Why the boss wants you to build that Software in-house? - proofmaster
https://medium.com/@nesovok/why-build-software-in-house-not-f3c9bc726b1#.qlulrxtgn
======
tracker1
While interesting, the conclusions just aren't true. Here's one more in favor
of in-house.

Integrating the vendor solution will be more complex for the sake of unused
feature over a simpler solution developed in-house.

Another: The solution to our problem doesn't use the other pieces we want/need
to integrate, or doesn't exist.
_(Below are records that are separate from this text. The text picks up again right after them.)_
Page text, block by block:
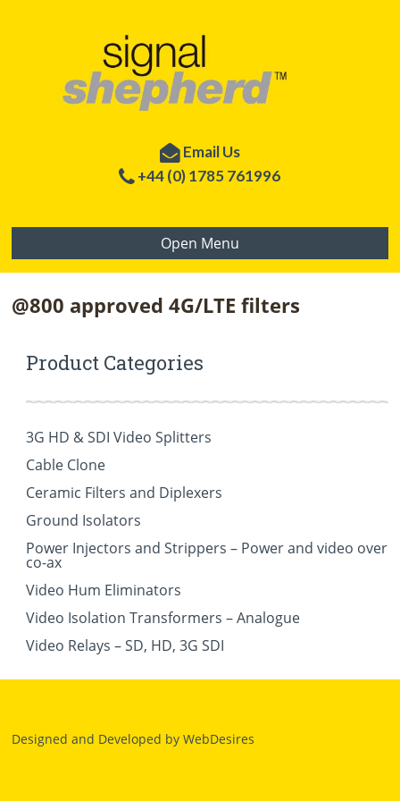
Email Us
+44 (0) 1785 761996
Open Menu
@800 approved 4G/LTE filters
Product Categories
3G HD & SDI Video Splitters
Cable Clone
Ceramic Filters and Diplexers
Ground Isolators
Power Injectors and Strippers – Power and video over
co-ax
Video Hum Eliminators
Video Isolation Transformers – Analogue
Video Relays – SD, HD, 3G SDI
Designed and Developed by WebDesires
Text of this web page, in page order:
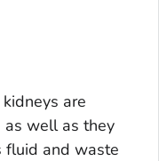
are
well as they
fluid and waste
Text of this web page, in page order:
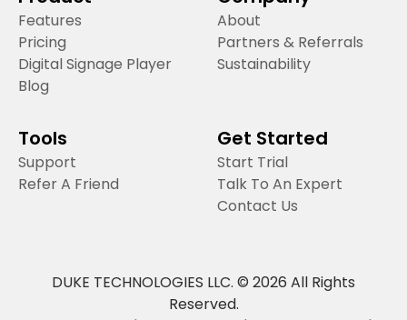
Features
Pricing
Digital Signage Player
Blog
About
Partners & Referrals
Sustainability
Tools
Support
Refer A Friend
Get Started
Start Trial
Talk To An Expert
Contact Us
DUKE TECHNOLOGIES LLC. © 2026 All Rights
Reserved.
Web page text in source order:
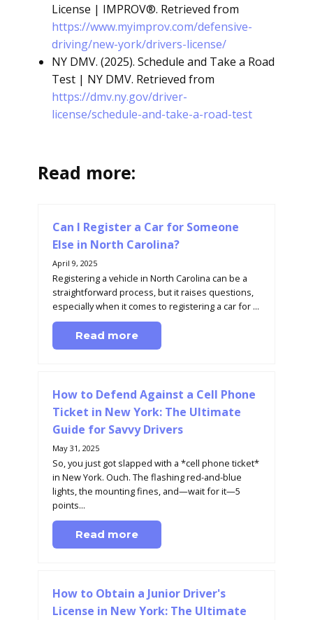
License | IMPROV®. Retrieved from
https://www.myimprov.com/defensive-
driving/new-york/drivers-license/
NY DMV. (2025). Schedule and Take a Road
Test | NY DMV. Retrieved from
https://dmv.ny.gov/driver-
license/schedule-and-take-a-road-test
Read more:
Can I Register a Car for Someone
Else in North Carolina?
April 9, 2025
Registering a vehicle in North Carolina can be a
straightforward process, but it raises questions,
especially when it comes to registering a car for ...
Read more
How to Defend Against a Cell Phone
Ticket in New York: The Ultimate
Guide for Savvy Drivers
May 31, 2025
So, you just got slapped with a *cell phone ticket*
in New York. Ouch. The flashing red-and-blue
lights, the mounting fines, and—wait for it—5
points...
Read more
How to Obtain a Junior Driver's
License in New York: The Ultimate
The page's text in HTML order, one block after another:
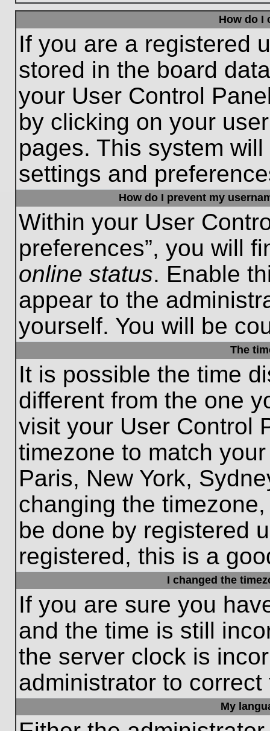
How do I
If you are a registered
stored in the board
your User Control
by clicking on your
pages. This system
settings and
How do I prevent my
Within your User
preferences”, you will
online status. Enable
appear to the
yourself. You will be
The
It is possible the time
different from the one
visit your User Control
timezone to match
Paris, New York,
changing the
be done by registered
registered, this is a
I changed the
If you are sure you
and the time is still
the server clock is
administrator to
My
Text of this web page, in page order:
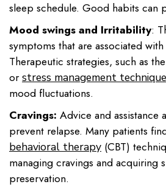
sleep schedule. Good habits can
Mood swings and Irritability:
symptoms that are associated with
Therapeutic strategies, such as
orstress management
mood fluctuations.
Cravings: Advice and assistance
prevent relapse. Many patients
behavioral therapy (CBT)
managing cravings and acquiring
preservation.
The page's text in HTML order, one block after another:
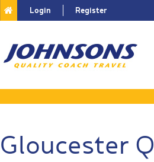
Login Register
Gloucester
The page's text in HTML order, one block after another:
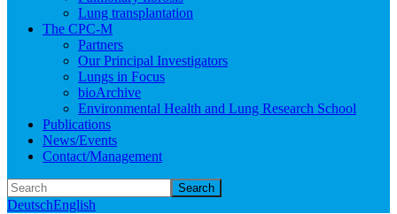
Lung transplantation
The CPC-M
Partners
Our Principal Investigators
Lungs in Focus
bioArchive
Environmental Health and Lung Research School
Publications
News/Events
Contact/Management
Search
DeutschEnglish
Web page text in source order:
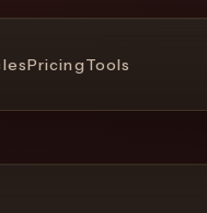
PricingTools

There's several solutions to manage docker
clusters now, and effort has been made, but when they all started (some
originally in-house) those solutions weren't widely available.

Another: the existing vendor solutions are sub-par for our needs (and/or the
needs of our customers). Could you imagine if Joyent had just used VMWare as
it's virtualization solution instead of the Jails from their OS based on
Solaris? They have the only solution with _really_ locked down Docker.
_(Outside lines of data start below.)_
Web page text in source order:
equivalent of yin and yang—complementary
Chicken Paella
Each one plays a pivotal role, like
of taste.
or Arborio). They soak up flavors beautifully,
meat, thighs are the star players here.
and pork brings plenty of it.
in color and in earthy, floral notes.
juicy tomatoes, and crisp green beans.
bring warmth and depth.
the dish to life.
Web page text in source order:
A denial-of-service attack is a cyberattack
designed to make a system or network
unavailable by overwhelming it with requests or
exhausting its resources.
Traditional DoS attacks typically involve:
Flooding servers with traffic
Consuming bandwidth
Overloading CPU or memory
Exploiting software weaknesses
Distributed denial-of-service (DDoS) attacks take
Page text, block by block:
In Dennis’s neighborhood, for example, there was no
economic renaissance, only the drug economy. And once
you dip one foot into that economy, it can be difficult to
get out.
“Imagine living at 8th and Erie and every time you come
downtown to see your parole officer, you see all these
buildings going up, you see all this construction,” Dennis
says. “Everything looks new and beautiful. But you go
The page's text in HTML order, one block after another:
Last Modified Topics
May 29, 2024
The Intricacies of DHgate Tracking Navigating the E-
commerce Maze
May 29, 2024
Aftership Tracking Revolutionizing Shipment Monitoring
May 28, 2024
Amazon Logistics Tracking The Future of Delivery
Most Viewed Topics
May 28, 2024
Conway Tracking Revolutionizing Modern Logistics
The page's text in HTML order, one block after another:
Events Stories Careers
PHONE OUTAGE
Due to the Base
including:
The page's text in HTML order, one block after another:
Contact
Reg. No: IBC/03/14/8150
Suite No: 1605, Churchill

Sometimes creating a new trail really is the better solution. I wrote a test
LMS a bit over a decade ago, that worked well enough for a lot of integrations
before being replaced by a big vendor's LMS and it cost more for the
integration alone than the customizations to the one I built... 10 years of
service cost less than the 1 year of integration.

------
tropo
He didn't mention the big reason for in-house: security

Telling an outsider about your needs (revealing insider info, trade secrets,
etc.) is risky. It's even worse if the result will not be fully air-gap
isolated from the Internet. That gives somebody a hole into your business.